▶ Problem to solve: Below are records with pictures; copy word for word only the lines between the line with "associati a quel" and the line with "Triple Disturbance [48, 7]", inclusive, and drop the pictures.

▶ Input records:
Segment Open
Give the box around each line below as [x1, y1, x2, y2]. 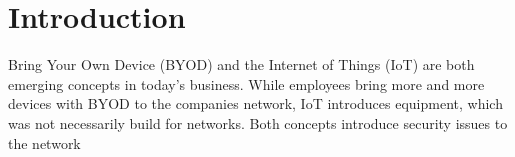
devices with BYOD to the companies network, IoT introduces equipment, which [8, 93, 503, 114]
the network [8, 132, 81, 153]
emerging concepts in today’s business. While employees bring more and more [8, 73, 485, 94]
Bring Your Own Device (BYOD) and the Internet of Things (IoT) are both [8, 54, 475, 75]
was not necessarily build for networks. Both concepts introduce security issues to [8, 112, 508, 133]
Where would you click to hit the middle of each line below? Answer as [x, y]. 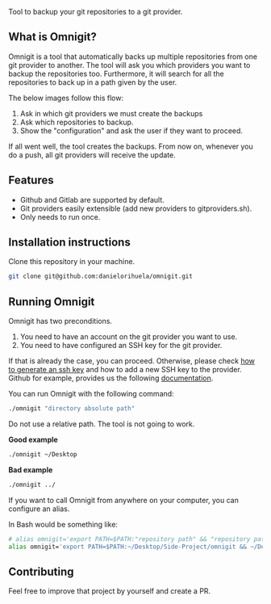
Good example [33, 440]
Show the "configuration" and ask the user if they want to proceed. [131, 130]
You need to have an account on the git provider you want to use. [129, 337]
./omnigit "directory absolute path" [72, 409]
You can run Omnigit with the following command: [92, 394]
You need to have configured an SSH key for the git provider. [121, 346]
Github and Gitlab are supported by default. [92, 199]
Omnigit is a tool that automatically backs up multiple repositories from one [133, 57]
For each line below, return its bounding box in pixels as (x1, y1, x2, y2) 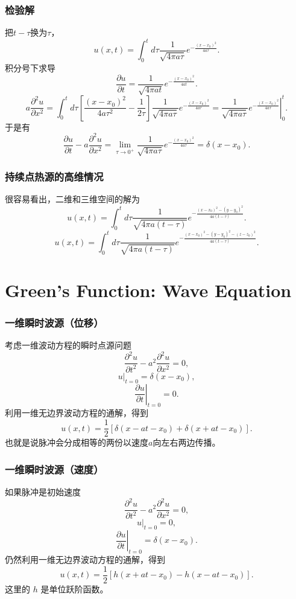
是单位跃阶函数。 (40, 582, 109, 595)
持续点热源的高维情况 (5, 169, 104, 184)
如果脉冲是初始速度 (5, 485, 81, 498)
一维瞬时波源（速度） (5, 461, 104, 476)
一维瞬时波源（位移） (5, 315, 104, 330)
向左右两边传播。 (153, 436, 221, 449)
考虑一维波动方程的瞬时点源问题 (5, 339, 131, 351)
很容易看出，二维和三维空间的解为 (5, 193, 140, 205)
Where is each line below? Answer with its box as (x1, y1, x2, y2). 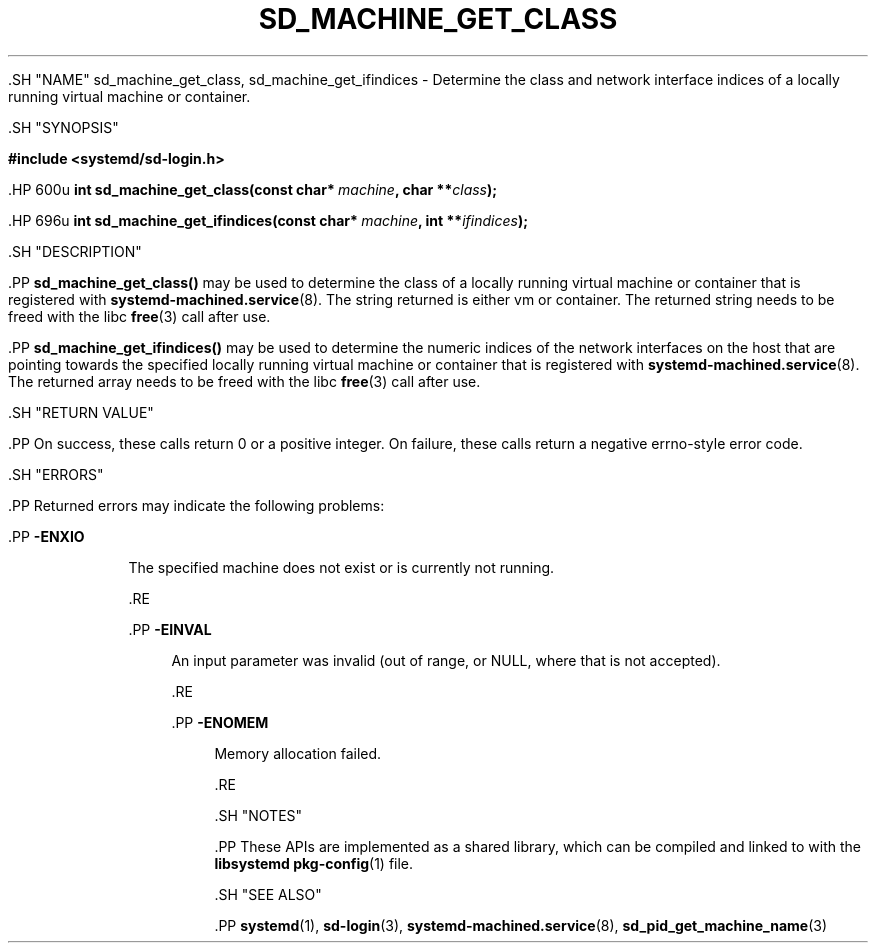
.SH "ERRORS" (8, 465, 104, 483)
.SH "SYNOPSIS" (8, 118, 119, 136)
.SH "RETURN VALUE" (8, 403, 154, 421)
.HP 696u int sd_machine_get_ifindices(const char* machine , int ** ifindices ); (8, 211, 528, 229)
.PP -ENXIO (8, 527, 85, 545)
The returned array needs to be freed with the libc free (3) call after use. (8, 372, 481, 390)
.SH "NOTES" (214, 806, 303, 824)
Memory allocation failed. (214, 744, 382, 762)
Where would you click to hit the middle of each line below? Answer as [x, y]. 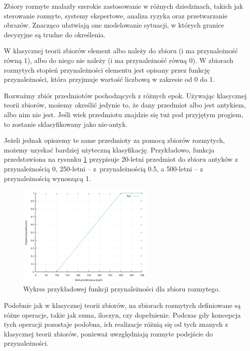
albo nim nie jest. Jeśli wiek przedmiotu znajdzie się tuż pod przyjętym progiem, [124, 114]
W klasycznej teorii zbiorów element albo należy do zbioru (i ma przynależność [121, 51]
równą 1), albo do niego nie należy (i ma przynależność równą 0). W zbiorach [119, 60]
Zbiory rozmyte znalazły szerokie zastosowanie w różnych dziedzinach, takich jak [124, 6]
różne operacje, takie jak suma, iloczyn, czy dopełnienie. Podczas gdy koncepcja [122, 314]
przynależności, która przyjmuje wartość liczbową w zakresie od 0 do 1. [109, 79]
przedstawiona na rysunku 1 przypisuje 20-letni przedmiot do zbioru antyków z [121, 159]
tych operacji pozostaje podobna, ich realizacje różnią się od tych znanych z [116, 324]
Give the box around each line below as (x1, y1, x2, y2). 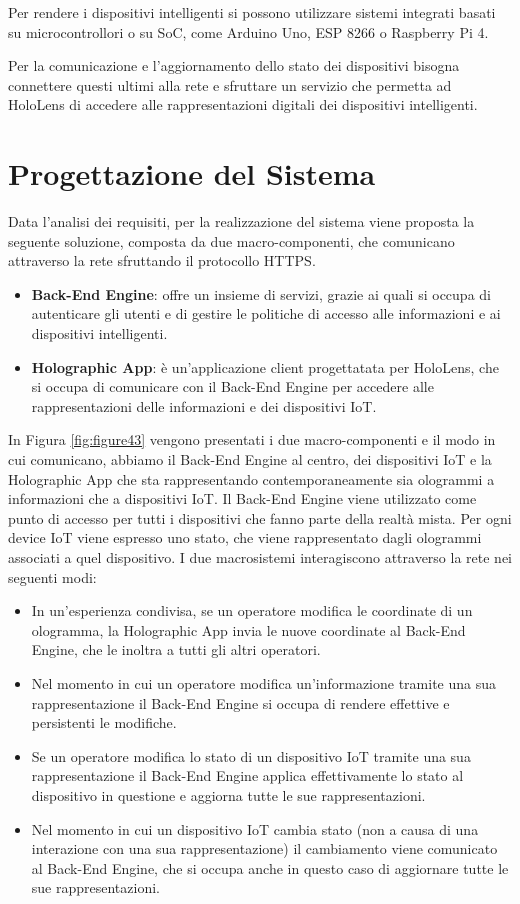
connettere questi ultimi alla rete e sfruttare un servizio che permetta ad (8, 74, 452, 95)
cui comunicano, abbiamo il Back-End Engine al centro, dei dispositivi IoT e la (8, 449, 492, 470)
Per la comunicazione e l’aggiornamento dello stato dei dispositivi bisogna (8, 55, 460, 76)
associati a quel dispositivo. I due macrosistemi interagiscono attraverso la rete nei (8, 547, 512, 567)
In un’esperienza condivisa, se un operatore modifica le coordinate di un (31, 600, 473, 621)
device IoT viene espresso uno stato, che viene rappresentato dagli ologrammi (8, 527, 482, 548)
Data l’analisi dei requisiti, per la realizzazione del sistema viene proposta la (8, 211, 475, 232)
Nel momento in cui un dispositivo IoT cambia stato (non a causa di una (31, 818, 479, 839)
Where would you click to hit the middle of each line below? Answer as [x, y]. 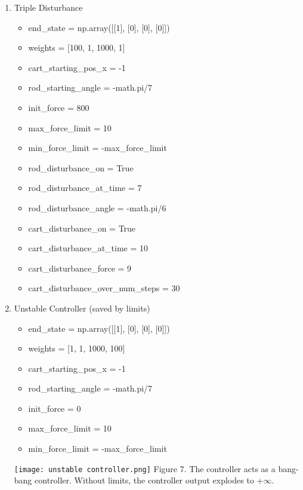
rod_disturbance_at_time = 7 [85, 188]
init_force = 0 [55, 408]
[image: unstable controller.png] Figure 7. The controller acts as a [145, 468]
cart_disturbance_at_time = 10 [88, 248]
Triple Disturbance [48, 7]
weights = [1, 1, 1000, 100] [77, 348]
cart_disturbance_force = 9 [80, 268]
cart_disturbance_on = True [82, 228]
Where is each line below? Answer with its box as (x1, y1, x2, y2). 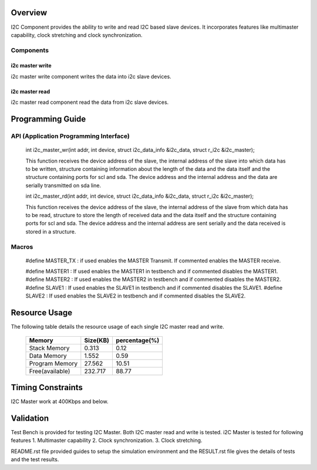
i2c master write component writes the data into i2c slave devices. (11, 73, 171, 80)
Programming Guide (11, 114, 86, 124)
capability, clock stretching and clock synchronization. (11, 31, 143, 38)
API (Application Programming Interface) (11, 132, 130, 140)
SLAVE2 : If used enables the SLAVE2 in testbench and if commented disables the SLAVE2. (25, 292, 246, 299)
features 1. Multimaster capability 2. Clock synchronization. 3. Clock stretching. (11, 437, 203, 444)
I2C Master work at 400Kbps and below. (11, 398, 109, 405)
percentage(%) (115, 336, 160, 344)
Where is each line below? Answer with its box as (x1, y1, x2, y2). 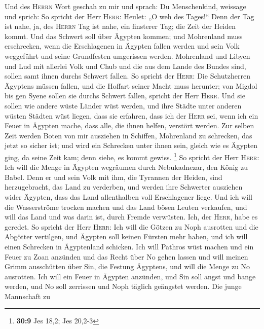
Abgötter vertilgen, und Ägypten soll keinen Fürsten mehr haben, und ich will (5, 231, 248, 242)
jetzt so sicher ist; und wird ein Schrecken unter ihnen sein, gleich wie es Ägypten (5, 140, 258, 151)
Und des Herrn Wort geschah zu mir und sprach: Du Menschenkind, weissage (5, 1, 246, 11)
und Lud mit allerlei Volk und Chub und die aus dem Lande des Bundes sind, (5, 60, 246, 71)
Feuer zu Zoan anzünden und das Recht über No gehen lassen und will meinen (5, 251, 248, 262)
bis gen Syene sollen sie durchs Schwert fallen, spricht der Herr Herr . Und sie (5, 90, 245, 101)
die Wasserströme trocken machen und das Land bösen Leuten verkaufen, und (5, 201, 247, 212)
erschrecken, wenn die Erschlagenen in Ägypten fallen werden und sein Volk (5, 41, 240, 51)
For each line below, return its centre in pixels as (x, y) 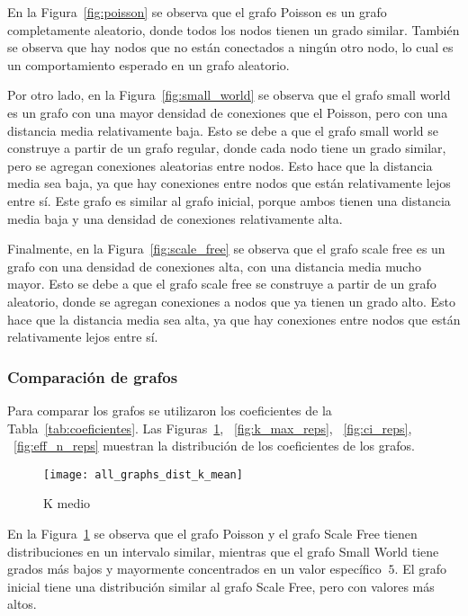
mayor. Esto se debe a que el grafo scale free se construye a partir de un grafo (222, 284)
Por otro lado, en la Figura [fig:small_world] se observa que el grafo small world (229, 95)
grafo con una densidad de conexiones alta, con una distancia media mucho (214, 266)
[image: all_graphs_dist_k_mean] (143, 474)
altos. (22, 604)
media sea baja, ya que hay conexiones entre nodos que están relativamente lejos (229, 183)
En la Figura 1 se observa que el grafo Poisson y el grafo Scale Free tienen (212, 533)
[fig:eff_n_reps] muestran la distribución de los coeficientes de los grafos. (214, 446)
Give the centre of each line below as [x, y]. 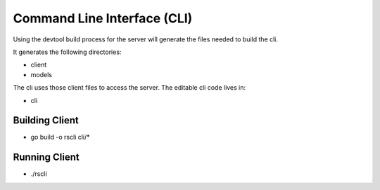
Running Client [46, 157]
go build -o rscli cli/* [61, 137]
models [42, 74]
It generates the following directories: [67, 52]
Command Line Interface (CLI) [103, 18]
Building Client [46, 120]
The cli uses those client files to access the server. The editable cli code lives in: [129, 88]
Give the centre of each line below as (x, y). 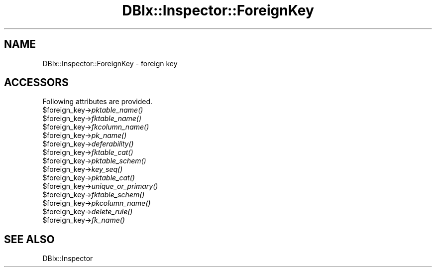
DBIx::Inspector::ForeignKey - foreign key (110, 63)
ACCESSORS (36, 83)
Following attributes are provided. (97, 102)
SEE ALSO (29, 239)
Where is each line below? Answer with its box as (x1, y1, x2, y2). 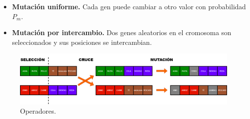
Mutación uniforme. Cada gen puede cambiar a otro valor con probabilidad (12, 1, 246, 11)
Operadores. (20, 106, 56, 116)
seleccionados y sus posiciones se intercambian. (12, 37, 152, 47)
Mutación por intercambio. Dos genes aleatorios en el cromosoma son (12, 27, 231, 38)
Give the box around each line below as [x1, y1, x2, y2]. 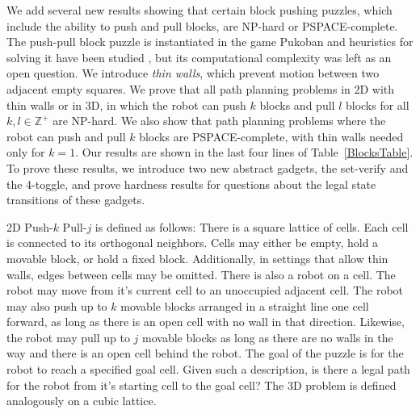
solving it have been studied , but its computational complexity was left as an [6, 48, 392, 65]
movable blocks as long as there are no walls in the [142, 328, 393, 345]
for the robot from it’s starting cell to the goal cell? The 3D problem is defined [6, 376, 397, 393]
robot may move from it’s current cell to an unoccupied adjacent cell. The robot [6, 282, 404, 299]
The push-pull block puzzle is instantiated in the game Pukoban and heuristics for [6, 33, 414, 50]
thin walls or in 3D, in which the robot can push [6, 96, 246, 113]
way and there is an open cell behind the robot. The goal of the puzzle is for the [6, 345, 404, 362]
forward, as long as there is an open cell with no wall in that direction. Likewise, [6, 313, 405, 330]
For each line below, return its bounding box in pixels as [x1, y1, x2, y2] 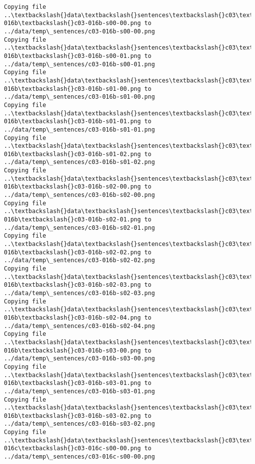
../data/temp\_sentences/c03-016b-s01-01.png [4, 126, 155, 133]
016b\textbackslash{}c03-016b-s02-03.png [4, 281, 141, 289]
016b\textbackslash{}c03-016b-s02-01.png [4, 216, 141, 223]
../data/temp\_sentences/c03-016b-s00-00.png [4, 27, 155, 35]
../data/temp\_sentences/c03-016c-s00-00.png [4, 453, 155, 461]
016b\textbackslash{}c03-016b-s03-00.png [4, 347, 141, 354]
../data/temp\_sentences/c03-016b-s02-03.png [4, 289, 155, 297]
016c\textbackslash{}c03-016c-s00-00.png [4, 445, 141, 452]
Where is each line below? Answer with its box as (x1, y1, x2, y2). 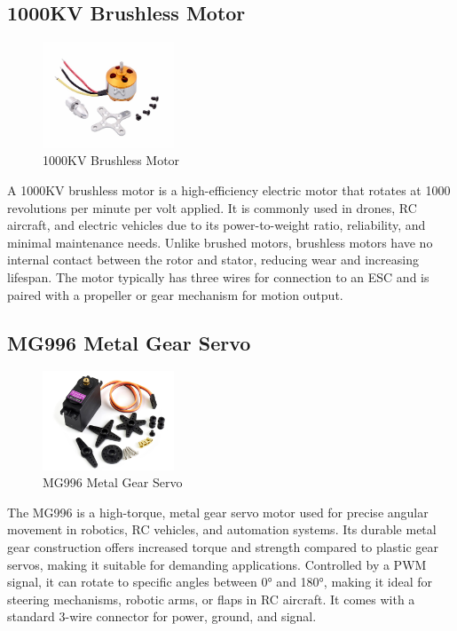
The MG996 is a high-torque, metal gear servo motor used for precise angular (7, 502, 429, 521)
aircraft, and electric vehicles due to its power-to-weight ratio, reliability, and (7, 216, 426, 234)
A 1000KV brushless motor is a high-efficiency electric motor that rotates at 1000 (7, 180, 451, 199)
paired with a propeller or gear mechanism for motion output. (7, 285, 343, 304)
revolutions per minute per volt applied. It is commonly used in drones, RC (7, 198, 417, 217)
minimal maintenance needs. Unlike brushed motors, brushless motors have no (7, 233, 433, 251)
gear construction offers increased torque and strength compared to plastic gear (7, 537, 439, 556)
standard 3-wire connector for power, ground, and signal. (7, 607, 317, 626)
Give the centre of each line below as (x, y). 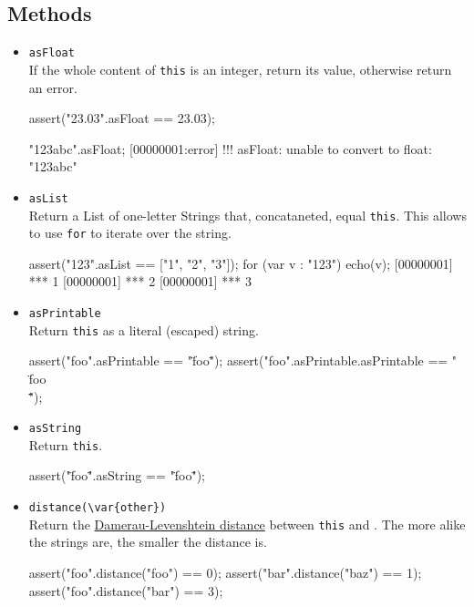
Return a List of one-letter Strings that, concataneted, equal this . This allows (247, 215)
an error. (53, 87)
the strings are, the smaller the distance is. (148, 542)
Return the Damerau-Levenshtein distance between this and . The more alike (247, 524)
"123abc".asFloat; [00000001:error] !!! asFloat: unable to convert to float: (230, 148)
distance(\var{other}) (98, 508)
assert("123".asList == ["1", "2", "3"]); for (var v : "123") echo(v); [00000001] (241, 263)
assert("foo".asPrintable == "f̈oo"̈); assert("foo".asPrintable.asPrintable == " (243, 360)
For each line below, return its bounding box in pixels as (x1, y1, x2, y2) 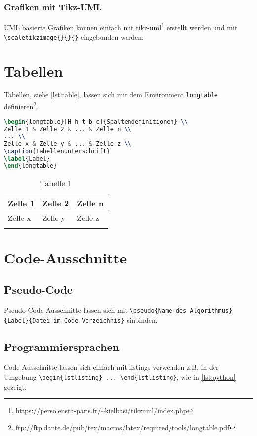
Segment Closed
▶ Task output:
associati a quel dispositivo. I due macrosistemi interagiscono attraverso la rete nei (8, 547, 512, 567)
In un’esperienza condivisa, se un operatore modifica le coordinate di un (31, 600, 473, 621)
device IoT viene espresso uno stato, che viene rappresentato dagli ologrammi (8, 527, 482, 548)
Data l’analisi dei requisiti, per la realizzazione del sistema viene proposta la (8, 211, 475, 232)
Nel momento in cui un dispositivo IoT cambia stato (non a causa di una (31, 818, 479, 839)
Where would you click to hit the middle of each line below? Answer as [x, y]. 
rod_disturbance_at_time = 7 [85, 188]
init_force = 0 [55, 408]
[image: unstable controller.png] Figure 7. The controller acts as a [145, 468]
cart_disturbance_at_time = 10 [88, 248]
Triple Disturbance [48, 7]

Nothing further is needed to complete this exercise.